彼と結婚しようとする度に必ず事故に遭う件
私・神崎明日香(かんざき あすか)と瀬名修也(せな しゅうや)が婚姻届を出すのには、いつも必ず「最後の一歩」が足りなかった。
この3年間で役所へ向かった回数は、実に30回。そのたびに、不可解な事故が起きた。
1回目は、道端で突然暴れ出したホームレスに4回も刃物で刺され、役所の入り口で死にかけた。
2回目は、スピード違反のバイクに轢かれ、手の骨を粉々に砕かれた。
3回目は、ショッピングモールの火災に巻き込まれ、炎の中心に丸3時間も閉じ込められた。
……
周りの誰もが、修也との婚約を解消するようにと私を諭した。
それでも、私だけは決して諦めようとしなかった。
31回目の婚姻届を出そうとしたあの日、頭上から落下してきた看板の下敷きになり、ICUへと運ばれるまでは。
頭蓋骨骨折に重度の脳震盪。十数回も危篤になった。
2ヶ月間も生死の境を彷徨い、ようやく一命を取り留めた。
だが退院の日、私は修也と彼の友人が交わしている会話を偶然耳にしてしまう。
「あの苦学生のことが本気で好きで、婚約破棄したいなら、直接明日香に言えばいいだろ。なにもあんな事故を仕組む必要ないじゃないか。
あいつ、もう少しで死ぬところだったんだぞ」
修也は長い沈黙の末、重苦しい声で答えた。
「俺には選べないんだ。10年前、神崎家は俺の命を救ってくれた。そのせいで彼女の両親は亡くなった。彼女との婚約は、恩返しのためなんだよ。

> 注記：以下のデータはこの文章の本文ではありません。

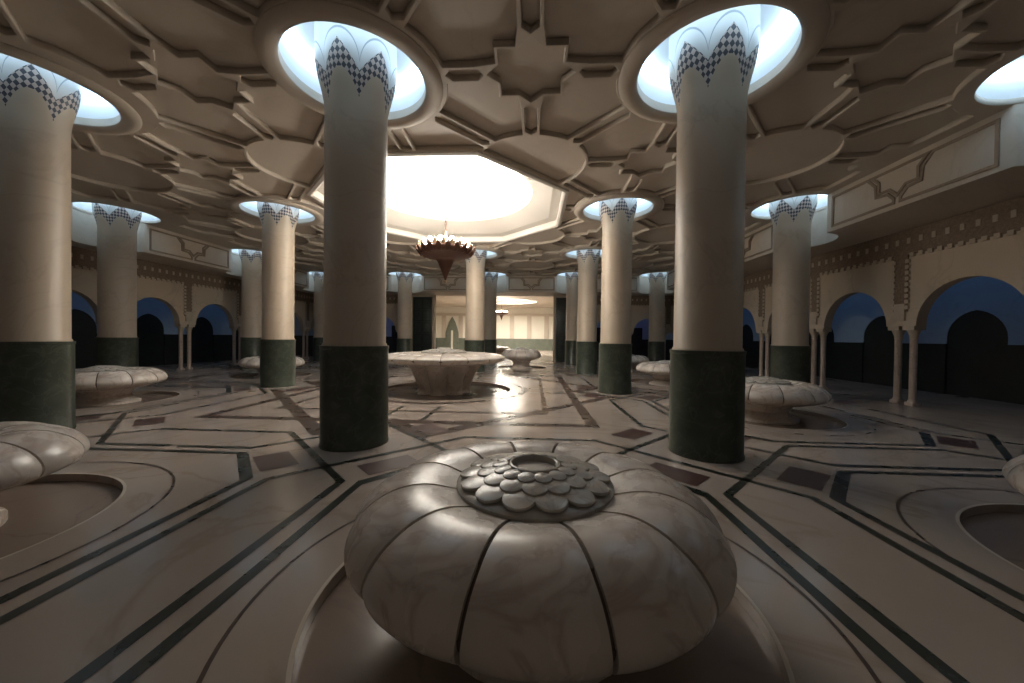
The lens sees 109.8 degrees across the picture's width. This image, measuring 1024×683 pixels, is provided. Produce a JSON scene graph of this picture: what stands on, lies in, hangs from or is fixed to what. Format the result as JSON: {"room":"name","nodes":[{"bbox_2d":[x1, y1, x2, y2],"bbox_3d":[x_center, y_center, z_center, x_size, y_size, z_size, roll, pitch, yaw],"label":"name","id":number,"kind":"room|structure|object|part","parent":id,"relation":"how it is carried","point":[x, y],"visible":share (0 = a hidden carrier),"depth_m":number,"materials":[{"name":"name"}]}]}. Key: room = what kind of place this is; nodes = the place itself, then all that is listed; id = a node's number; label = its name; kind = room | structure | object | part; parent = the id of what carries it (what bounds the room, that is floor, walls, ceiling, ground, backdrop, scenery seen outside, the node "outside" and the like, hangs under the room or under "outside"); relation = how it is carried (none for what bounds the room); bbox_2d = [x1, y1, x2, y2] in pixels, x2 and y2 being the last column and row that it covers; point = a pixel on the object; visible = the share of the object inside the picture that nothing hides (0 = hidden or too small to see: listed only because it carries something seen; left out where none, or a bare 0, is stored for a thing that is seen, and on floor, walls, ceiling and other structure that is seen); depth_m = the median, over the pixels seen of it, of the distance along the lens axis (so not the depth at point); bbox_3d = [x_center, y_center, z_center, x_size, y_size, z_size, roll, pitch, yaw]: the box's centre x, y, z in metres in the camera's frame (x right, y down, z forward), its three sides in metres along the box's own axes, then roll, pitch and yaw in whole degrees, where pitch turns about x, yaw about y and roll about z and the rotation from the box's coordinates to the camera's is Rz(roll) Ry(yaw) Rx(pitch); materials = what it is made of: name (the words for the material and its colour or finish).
{"room":"mosque","nodes":[
{"label":"mosque","id":0,"kind":"room"},
{"bbox_2d":[71,291,237,368],"bbox_3d":[-18.073,-0.961,12.180,0.530,4.420,28.720,1,1,3],"label":"wall","id":1,"kind":"structure","parent":0,"point":[211,336],"depth_m":18.01,"materials":[{"name":"paint"}]},
{"bbox_2d":[71,246,312,328],"bbox_3d":[-14.501,-1.922,12.395,0.295,2.420,29.570,1,1,3],"label":"wall","id":2,"kind":"structure","parent":0,"point":[185,292],"depth_m":15.43,"materials":[{"name":"paint"}]},
{"bbox_2d":[294,314,396,355],"bbox_3d":[-11.933,-1.075,27.976,10.623,4.420,0.250,1,1,3],"label":"wall","id":3,"kind":"structure","parent":0,"point":[391,334],"depth_m":28.08,"materials":[{"name":"paint"}]},
{"bbox_2d":[311,294,435,330],"bbox_3d":[-9.562,-2.009,24.706,8.700,2.420,0.415,1,1,3],"label":"wall","id":4,"kind":"structure","parent":0,"point":[391,299],"depth_m":24.45,"materials":[{"name":"paint"}]},
{"bbox_3d":[-10.652,-2.201,24.597,6.532,2.060,0.030,1,1,3],"label":"carved frame","id":5,"kind":"part","parent":4,"relation":"part of","materials":[{"name":"brown paint"}]},
{"bbox_2d":[413,297,431,351],"bbox_3d":[-6.042,-0.884,24.309,1.300,4.240,0.107,1,1,3],"label":"door","id":6,"kind":"structure","parent":4,"relation":"in","point":[422,306],"depth_m":24.26,"materials":[{"name":"metal"}]},
{"bbox_2d":[412,330,435,351],"bbox_3d":[-6.384,0.239,24.580,2.285,2.000,0.360,1,1,3],"label":"wall","id":7,"kind":"structure","parent":0,"point":[433,331],"depth_m":24.38,"materials":[{"name":"paint"}]},
{"bbox_2d":[436,307,552,349],"bbox_3d":[-0.007,-1.644,46.097,21.000,5.410,0.320,1,1,3],"label":"wall","id":8,"kind":"structure","parent":0,"point":[530,328],"depth_m":46.00,"materials":[{"name":"white paint"}]},
{"bbox_2d":[445,317,458,348],"bbox_3d":[-7.713,-1.136,46.334,1.700,4.190,0.160,1,1,3],"label":"door","id":9,"kind":"structure","parent":8,"relation":"in","point":[452,335],"depth_m":46.32,"materials":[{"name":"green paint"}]},
{"bbox_3d":[-7.725,-0.235,46.305,0.240,2.390,0.080,1,1,3],"label":"pale post","id":10,"kind":"part","parent":9,"relation":"part of","materials":[{"name":"white paint"}]},
{"bbox_2d":[436,296,553,307],"bbox_3d":[-0.573,-4.331,35.392,21.000,0.200,21.700,1,1,3],"label":"ceiling","id":11,"kind":"structure","parent":0,"point":[441,301],"depth_m":39.19,"materials":[{"name":"paint"}]},
{"bbox_2d":[496,300,507,320],"bbox_3d":[-1.027,-3.154,35.581,1.356,2.181,1.356,1,1,3],"label":"chandelier","id":12,"kind":"object","parent":11,"relation":"hanging from","point":[501,313],"visible":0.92,"depth_m":35.28,"materials":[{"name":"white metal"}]},
{"bbox_3d":[-1.035,-2.476,35.589,1.212,0.735,1.212,1,1,3],"label":"lamp shade","id":13,"kind":"part","parent":12,"relation":"part of","materials":[{"name":"brown metal"}]},
{"bbox_2d":[497,298,537,303],"bbox_3d":[-0.418,-4.963,38.031,6.220,1.515,6.220,1,1,3],"label":"dome light","id":14,"kind":"object","parent":11,"relation":"attached to","point":[504,300],"visible":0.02,"depth_m":40.39,"materials":[{"name":"white glass"}]},
{"bbox_2d":[0,349,1023,682],"bbox_3d":[-1.639,1.401,22.043,32.900,0.165,50.200,1,1,3],"label":"floor","id":15,"kind":"structure","parent":0,"point":[200,533],"depth_m":3.00,"materials":[{"name":"stone"}]},
{"bbox_2d":[0,53,81,428],"bbox_3d":[-7.617,-1.547,5.668,1.064,5.985,1.120,1,1,3],"label":"column","id":16,"kind":"structure","parent":15,"relation":"on","point":[39,107],"depth_m":5.46,"materials":[{"name":"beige stone"}]},
{"bbox_2d":[0,421,89,526],"bbox_3d":[-4.904,1.149,2.741,2.193,0.885,2.193,1,1,3],"label":"fountain","id":17,"kind":"object","parent":15,"relation":"on","point":[29,451],"visible":1,"depth_m":3.04,"materials":[{"name":"stone"}]},
{"bbox_2d":[91,203,141,366],"bbox_3d":[-12.665,-1.674,11.559,1.064,5.985,1.120,1,1,3],"label":"column","id":18,"kind":"structure","parent":15,"relation":"on","point":[116,341],"depth_m":11.24,"materials":[{"name":"stone"}]},
{"bbox_2d":[76,365,167,407],"bbox_3d":[-9.752,1.024,8.621,2.193,0.885,2.193,1,1,3],"label":"fountain","id":19,"kind":"object","parent":15,"relation":"on","point":[103,385],"visible":0.83,"depth_m":8.26,"materials":[{"name":"stone"}]},
{"bbox_2d":[175,324,186,369],"bbox_3d":[-14.393,0.251,15.644,0.280,2.000,0.280,1,1,3],"label":"colonnette","id":20,"kind":"object","parent":15,"relation":"on","point":[180,327],"visible":0.98,"depth_m":15.59,"materials":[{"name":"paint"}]},
{"bbox_2d":[185,324,194,369],"bbox_3d":[-14.372,0.247,16.023,0.280,2.000,0.280,1,1,3],"label":"colonnette","id":21,"kind":"object","parent":15,"relation":"on","point":[189,327],"visible":0.95,"depth_m":15.97,"materials":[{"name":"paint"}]},
{"bbox_2d":[229,326,238,364],"bbox_3d":[-14.237,0.220,18.439,0.280,2.000,0.280,1,1,3],"label":"colonnette","id":22,"kind":"object","parent":15,"relation":"on","point":[233,328],"visible":0.98,"depth_m":18.38,"materials":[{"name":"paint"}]},
{"bbox_2d":[237,326,240,364],"bbox_3d":[-14.215,0.216,18.818,0.280,2.000,0.280,1,1,3],"label":"colonnette","id":23,"kind":"object","parent":15,"relation":"on","point":[239,328],"visible":0.4,"depth_m":18.75,"materials":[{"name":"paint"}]},
{"bbox_2d":[238,249,261,368],"bbox_3d":[-12.352,-1.736,17.150,1.064,5.985,1.120,1,1,3],"label":"column","id":24,"kind":"structure","parent":15,"relation":"on","point":[251,260],"depth_m":16.78,"materials":[{"name":"stone"}]},
{"bbox_2d":[238,356,304,378],"bbox_3d":[-9.439,0.963,14.212,2.193,0.885,2.193,1,1,3],"label":"fountain","id":25,"kind":"object","parent":15,"relation":"on","point":[249,362],"visible":0.37,"depth_m":13.34,"materials":[{"name":"stone"}]},
{"bbox_2d":[257,202,299,387],"bbox_3d":[-7.304,-1.609,11.259,1.064,5.985,1.120,1,1,3],"label":"column","id":26,"kind":"structure","parent":15,"relation":"on","point":[278,221],"depth_m":10.89,"materials":[{"name":"stone"}]},
{"bbox_2d":[300,329,306,358],"bbox_3d":[-13.923,0.159,24.030,0.280,2.000,0.280,1,1,3],"label":"colonnette","id":27,"kind":"object","parent":15,"relation":"on","point":[302,330],"visible":0.96,"depth_m":23.97,"materials":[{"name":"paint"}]},
{"bbox_2d":[305,329,309,358],"bbox_3d":[-13.902,0.154,24.409,0.280,2.000,0.280,1,1,3],"label":"colonnette","id":28,"kind":"object","parent":15,"relation":"on","point":[308,330],"visible":0.88,"depth_m":24.34,"materials":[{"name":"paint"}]},
{"bbox_2d":[312,272,322,360],"bbox_3d":[-12.039,-1.797,22.741,1.064,5.985,1.120,1,1,3],"label":"column","id":29,"kind":"structure","parent":15,"relation":"on","point":[317,276],"depth_m":22.32,"materials":[{"name":"stone"}]},
{"bbox_2d":[314,21,396,451],"bbox_3d":[-2.326,-1.482,5.372,1.064,5.985,1.120,1,1,3],"label":"column","id":30,"kind":"structure","parent":15,"relation":"on","point":[356,68],"depth_m":4.99,"materials":[{"name":"stone"}]},
{"bbox_2d":[396,272,413,351],"bbox_3d":[-6.677,-1.732,22.441,1.064,5.985,1.120,1,1,3],"label":"column","id":31,"kind":"structure","parent":15,"relation":"on","point":[405,279],"depth_m":22.06,"materials":[{"name":"stone"}]},
{"bbox_2d":[389,347,504,395],"bbox_3d":[-2.080,0.858,10.994,3.727,1.340,3.727,1,1,3],"label":"fountain","id":32,"kind":"object","parent":15,"relation":"on","point":[441,371],"visible":0.98,"depth_m":10.17,"materials":[{"name":"stone"}]},
{"bbox_2d":[464,249,486,372],"bbox_3d":[-1.699,-1.606,16.554,1.064,5.985,1.120,1,1,3],"label":"column","id":33,"kind":"structure","parent":15,"relation":"on","point":[474,341],"depth_m":16.17,"materials":[{"name":"stone"}]},
{"bbox_2d":[484,272,498,353],"bbox_3d":[-1.386,-1.668,22.145,1.064,5.985,1.120,1,1,3],"label":"column","id":34,"kind":"structure","parent":15,"relation":"on","point":[490,301],"depth_m":21.74,"materials":[{"name":"stone"}]},
{"bbox_2d":[497,345,509,354],"bbox_3d":[-1.202,0.786,30.626,2.193,0.885,2.193,1,1,3],"label":"fountain","id":35,"kind":"object","parent":15,"relation":"on","point":[500,349],"visible":0.44,"depth_m":29.84,"materials":[{"name":"stone"}]},
{"bbox_2d":[502,347,540,369],"bbox_3d":[0.500,0.885,19.263,2.081,1.150,2.081,1,1,3],"label":"fountain","id":36,"kind":"object","parent":15,"relation":"on","point":[521,357],"visible":0.99,"depth_m":18.65,"materials":[{"name":"stone"}]},
{"bbox_2d":[344,440,736,682],"bbox_3d":[0.139,1.212,2.299,2.193,0.885,2.193,1,1,3],"label":"fountain","id":37,"kind":"object","parent":15,"relation":"on","point":[518,561],"visible":1,"depth_m":1.51,"materials":[{"name":"stone"}]},
{"bbox_3d":[0.142,0.896,2.296,0.336,0.258,0.336,1,1,3],"label":"spout","id":38,"kind":"part","parent":37,"relation":"part of","materials":[{"name":"grey stone"}]},
{"bbox_2d":[565,272,577,364],"bbox_3d":[3.716,-1.605,21.860,1.064,5.985,1.120,1,1,3],"label":"column","id":39,"kind":"structure","parent":15,"relation":"on","point":[571,277],"depth_m":21.46,"materials":[{"name":"stone"}]},
{"bbox_2d":[576,249,600,374],"bbox_3d":[3.402,-1.544,16.269,1.064,5.985,1.120,1,1,3],"label":"column","id":40,"kind":"structure","parent":15,"relation":"on","point":[586,343],"depth_m":15.88,"materials":[{"name":"stone"}]},
{"bbox_2d":[598,198,636,394],"bbox_3d":[3.089,-1.482,10.678,1.064,5.985,1.120,1,1,3],"label":"column","id":41,"kind":"structure","parent":15,"relation":"on","point":[617,215],"depth_m":10.30,"materials":[{"name":"stone"}]},
{"bbox_2d":[632,354,648,370],"bbox_3d":[6.060,1.086,18.954,2.193,0.885,2.193,1,1,3],"label":"fountain","id":42,"kind":"object","parent":15,"relation":"on","point":[636,359],"visible":0.26,"depth_m":18.08,"materials":[{"name":"stone"}]},
{"bbox_2d":[636,360,669,385],"bbox_3d":[5.746,1.148,13.363,2.193,0.885,2.193,1,1,3],"label":"fountain","id":43,"kind":"object","parent":15,"relation":"on","point":[660,370],"visible":0.58,"depth_m":12.91,"materials":[{"name":"stone"}]},
{"bbox_2d":[648,272,666,361],"bbox_3d":[8.678,-1.545,21.582,1.064,5.985,1.120,1,1,3],"label":"column","id":44,"kind":"structure","parent":15,"relation":"on","point":[656,344],"depth_m":21.21,"materials":[{"name":"stone"}]},
{"bbox_2d":[664,333,667,355],"bbox_3d":[10.019,0.439,23.663,0.280,2.000,0.280,1,1,3],"label":"colonnette","id":45,"kind":"object","parent":15,"relation":"on","point":[665,334],"visible":0.3,"depth_m":23.59,"materials":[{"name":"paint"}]},
{"bbox_2d":[668,4,760,463],"bbox_3d":[2.776,-1.420,5.087,1.064,5.985,1.120,1,1,3],"label":"column","id":46,"kind":"structure","parent":15,"relation":"on","point":[713,58],"depth_m":4.71,"materials":[{"name":"stone"}]},
{"bbox_2d":[756,330,764,375],"bbox_3d":[10.387,0.544,14.989,0.280,2.000,0.280,1,1,3],"label":"colonnette","id":47,"kind":"object","parent":15,"relation":"on","point":[761,335],"visible":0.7,"depth_m":14.93,"materials":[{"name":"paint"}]},
{"bbox_2d":[762,330,771,376],"bbox_3d":[10.366,0.549,14.610,0.280,2.000,0.280,1,1,3],"label":"colonnette","id":48,"kind":"object","parent":15,"relation":"on","point":[767,333],"visible":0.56,"depth_m":14.55,"materials":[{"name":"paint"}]},
{"bbox_2d":[745,376,831,424],"bbox_3d":[5.433,1.209,7.772,2.193,0.885,2.193,1,1,3],"label":"fountain","id":49,"kind":"object","parent":15,"relation":"on","point":[768,400],"visible":0.77,"depth_m":7.06,"materials":[{"name":"stone"}]},
{"bbox_2d":[769,195,817,382],"bbox_3d":[8.051,-1.422,10.401,1.064,5.985,1.120,1,1,3],"label":"column","id":50,"kind":"structure","parent":15,"relation":"on","point":[790,349],"depth_m":10.05,"materials":[{"name":"stone"}]},
{"bbox_2d":[809,329,818,384],"bbox_3d":[10.230,0.575,12.194,0.280,2.000,0.280,1,1,3],"label":"colonnette","id":51,"kind":"object","parent":15,"relation":"on","point":[814,334],"visible":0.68,"depth_m":12.13,"materials":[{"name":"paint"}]},
{"bbox_2d":[816,329,831,389],"bbox_3d":[10.209,0.580,11.814,0.280,2.000,0.280,1,1,3],"label":"colonnette","id":52,"kind":"object","parent":15,"relation":"on","point":[823,333],"visible":0.87,"depth_m":11.76,"materials":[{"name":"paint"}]},
{"bbox_2d":[888,326,905,403],"bbox_3d":[10.074,0.606,9.398,0.280,2.000,0.280,1,1,3],"label":"colonnette","id":53,"kind":"object","parent":15,"relation":"on","point":[897,331],"visible":0.95,"depth_m":9.35,"materials":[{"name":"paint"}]},
{"bbox_2d":[902,326,925,405],"bbox_3d":[10.052,0.610,9.019,0.280,2.000,0.280,1,1,3],"label":"colonnette","id":54,"kind":"object","parent":15,"relation":"on","point":[913,332],"visible":0.99,"depth_m":8.97,"materials":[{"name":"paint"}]},
{"bbox_2d":[1002,454,1023,494],"bbox_3d":[4.903,1.268,2.243,2.193,0.885,2.193,1,1,3],"label":"fountain","id":55,"kind":"object","parent":15,"relation":"on","point":[1013,470],"visible":1,"depth_m":2.93,"materials":[{"name":"stone"}]},
{"bbox_2d":[0,0,1023,277],"bbox_3d":[-2.316,-4.036,10.277,23.768,0.158,26.768,1,1,3],"label":"ceiling","id":56,"kind":"structure","parent":0,"point":[531,86],"depth_m":6.00,"materials":[{"name":"paint"}]},
{"bbox_2d":[0,42,141,134],"bbox_3d":[-7.587,-4.216,5.637,2.510,0.635,2.510,1,1,3],"label":"well","id":57,"kind":"object","parent":56,"relation":"attached to","point":[101,111],"visible":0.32,"depth_m":6.47,"materials":[{"name":"paint"}]},
{"bbox_2d":[73,202,159,220],"bbox_3d":[-12.634,-4.381,11.527,1.992,0.560,1.992,1,1,3],"label":"well","id":58,"kind":"object","parent":56,"relation":"attached to","point":[82,205],"visible":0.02,"depth_m":11.64,"materials":[{"name":"white paint"}]},
{"bbox_2d":[228,197,323,225],"bbox_3d":[-7.273,-4.278,11.228,2.510,0.635,2.510,1,1,3],"label":"well","id":59,"kind":"object","parent":56,"relation":"attached to","point":[246,206],"visible":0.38,"depth_m":11.14,"materials":[{"name":"white paint"}]},
{"bbox_2d":[253,0,442,128],"bbox_3d":[-2.295,-4.152,5.341,2.510,0.635,2.510,1,1,3],"label":"ceiling light","id":60,"kind":"object","parent":56,"relation":"attached to","point":[283,35],"visible":0.62,"depth_m":5.18,"materials":[{"name":"white paint"}]},
{"bbox_2d":[306,150,568,282],"bbox_3d":[-1.950,-3.496,10.938,7.020,3.450,7.020,1,1,3],"label":"dome light","id":61,"kind":"object","parent":56,"relation":"attached to","point":[490,199],"depth_m":11.88,"materials":[{"name":"beige paint"}]},
{"bbox_3d":[-2.010,-3.460,10.942,1.808,3.376,1.808,1,1,3],"label":"chandelier","id":62,"kind":"part","parent":61,"relation":"part of","materials":[{"name":"brown metal"}]},
{"bbox_3d":[-2.024,-2.322,10.955,1.616,0.980,1.616,1,1,3],"label":"lamp shade","id":63,"kind":"part","parent":61,"relation":"part of","materials":[{"name":"brown metal"}]},
{"bbox_3d":[-2.002,-4.231,10.933,0.064,1.843,0.063,0,1,-42],"label":"chain","id":64,"kind":"part","parent":61,"relation":"part of","materials":[{"name":"white metal"}]},
{"bbox_2d":[472,247,502,259],"bbox_3d":[-1.669,-4.276,16.523,2.510,0.635,2.510,1,1,3],"label":"well","id":65,"kind":"object","parent":56,"relation":"attached to","point":[492,254],"visible":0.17,"depth_m":16.62,"materials":[{"name":"white paint"}]},
{"bbox_2d":[560,247,601,259],"bbox_3d":[3.433,-4.213,16.238,2.510,0.635,2.510,1,1,3],"label":"well","id":66,"kind":"object","parent":56,"relation":"attached to","point":[570,254],"visible":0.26,"depth_m":16.42,"materials":[{"name":"white paint"}]},
{"bbox_2d":[574,193,662,223],"bbox_3d":[3.120,-4.152,10.647,2.510,0.635,2.510,1,1,3],"label":"well","id":67,"kind":"object","parent":56,"relation":"attached to","point":[648,205],"visible":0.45,"depth_m":10.76,"materials":[{"name":"white paint"}]},
{"bbox_2d":[618,0,830,122],"bbox_3d":[2.807,-4.090,5.056,2.510,0.635,2.510,1,1,3],"label":"ceiling light","id":68,"kind":"object","parent":56,"relation":"attached to","point":[792,32],"visible":0.62,"depth_m":4.98,"materials":[{"name":"white paint"}]},
{"bbox_2d":[752,195,826,216],"bbox_3d":[8.082,-4.129,10.369,1.992,0.560,1.992,1,1,3],"label":"well","id":69,"kind":"object","parent":56,"relation":"attached to","point":[763,210],"visible":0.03,"depth_m":11.26,"materials":[{"name":"white paint"}]},
{"bbox_2d":[976,55,1023,98],"bbox_3d":[7.769,-4.067,4.778,1.992,0.560,1.992,1,1,3],"label":"well","id":70,"kind":"object","parent":56,"relation":"attached to","point":[1007,82],"visible":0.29,"depth_m":5.75,"materials":[{"name":"white paint"}]},
{"bbox_2d":[553,332,555,361],"bbox_3d":[3.884,0.364,24.006,2.285,2.000,0.360,1,1,3],"label":"wall","id":71,"kind":"structure","parent":0,"point":[554,333],"depth_m":23.89,"materials":[{"name":"paint"}]},
{"bbox_2d":[553,295,673,332],"bbox_3d":[6.861,-1.809,23.787,8.200,2.420,0.415,1,1,3],"label":"wall","id":72,"kind":"structure","parent":0,"point":[639,304],"depth_m":23.53,"materials":[{"name":"paint"}]},
{"bbox_2d":[555,298,565,361],"bbox_3d":[3.542,-0.767,23.773,1.300,4.240,0.107,1,1,3],"label":"door","id":73,"kind":"structure","parent":72,"relation":"in","point":[560,302],"depth_m":23.75,"materials":[{"name":"wood"}]},
{"bbox_3d":[7.936,-1.974,23.558,6.032,2.060,0.030,1,1,3],"label":"carved frame","id":74,"kind":"part","parent":72,"relation":"part of","materials":[{"name":"brown paint"}]},
{"bbox_2d":[597,319,673,359],"bbox_3d":[9.808,-0.810,26.761,10.623,4.420,0.250,1,1,3],"label":"wall","id":75,"kind":"structure","parent":0,"point":[640,336],"depth_m":26.67,"materials":[{"name":"paint"}]},
{"bbox_2d":[743,276,1023,404],"bbox_3d":[13.611,-0.568,9.798,0.530,4.420,27.500,1,1,3],"label":"wall","id":76,"kind":"structure","parent":0,"point":[971,344],"depth_m":11.13,"materials":[{"name":"paint"}]},
{"bbox_2d":[71,103,1023,295],"bbox_3d":[-2.211,-3.466,10.753,32.900,0.988,27.700,1,1,3],"label":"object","id":77,"kind":"structure","parent":76,"relation":"attached to","point":[979,165],"depth_m":8.56,"materials":[{"name":"paint"}]},
{"bbox_2d":[743,196,1023,330],"bbox_3d":[10.086,-1.611,9.984,0.295,2.420,27.500,1,1,3],"label":"wall","id":78,"kind":"structure","parent":0,"point":[905,272],"depth_m":8.89,"materials":[{"name":"paint"}]}
]}

でも、俺が愛しているのは小鳥遊玲奈(たかなし れな)だ。あいつ以外、誰とも結婚したくない」
自分の全身に刻まれた無数の傷跡を見つめながら、私は泣き崩れた。
私が受けてきたこれまでの苦難は、不運な事故などではなく、すべて彼が意図的に仕組んだものだったのだ。
彼が決断を下せないというのなら、私が代わりに選んでやる。